**TASK TO CARRY OUT:**
Repeat the whole listing word for word, skipping pictures.

**RECORDS FOR THIS EXERCISE:**

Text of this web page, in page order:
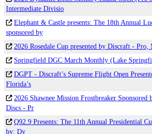
Intermediate Divisio
Elephant & Castle presents: The 18th Annual
sponsored by
2026 Rosedale Cup presented by Discraft - Pro,
Springfield DGC March Monthly (Lake
DGPT - Discraft’s Supreme Flight Open
Florida’s
2026 Shawnee Mission Frostbreaker Sponsored
Discs - Pr
Q92.9 Presents: The 11th Annual Presidential
by: Dy

**RESULT BELOW:**
Text of this web page, in page order:
Intermediate Divisio
Elephant & Castle presents: The 18th Annual
sponsored by
2026 Rosedale Cup presented by Discraft - Pro,
Springfield DGC March Monthly (Lake
DGPT - Discraft’s Supreme Flight Open
Florida’s
2026 Shawnee Mission Frostbreaker Sponsored
Discs - Pr
Q92.9 Presents: The 11th Annual Presidential
by: Dy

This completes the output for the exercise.